** Information follows **

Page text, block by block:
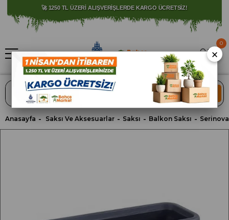
🚀 1250 TL ÜZERİ ALIŞVERİŞLERDE KARGO ÜCRETSİZ!
⚠️ SATIŞLARIMIZ YALNIZCA İSTANBUL İLİ İLE SINIRLIDIR.
ARA
0
Anasayfa Saksı Ve Aksesuarlar Saksı Balkon Saksı
×
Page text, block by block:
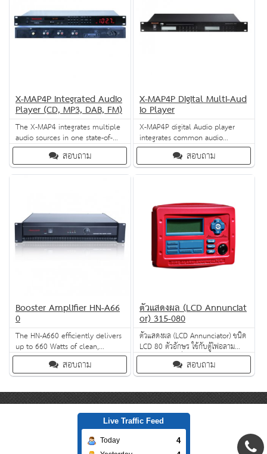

** End of Information **

- _Work request_:
Write out all of the data above exactly, pictures excluded.

- _Solution to this problem_:
Page text, block by block:
🚀 1250 TL ÜZERİ ALIŞVERİŞLERDE KARGO ÜCRETSİZ!
⚠️ SATIŞLARIMIZ YALNIZCA İSTANBUL İLİ İLE SINIRLIDIR.
ARA
0
Anasayfa Saksı Ve Aksesuarlar Saksı Balkon Saksı
×
Page text, block by block:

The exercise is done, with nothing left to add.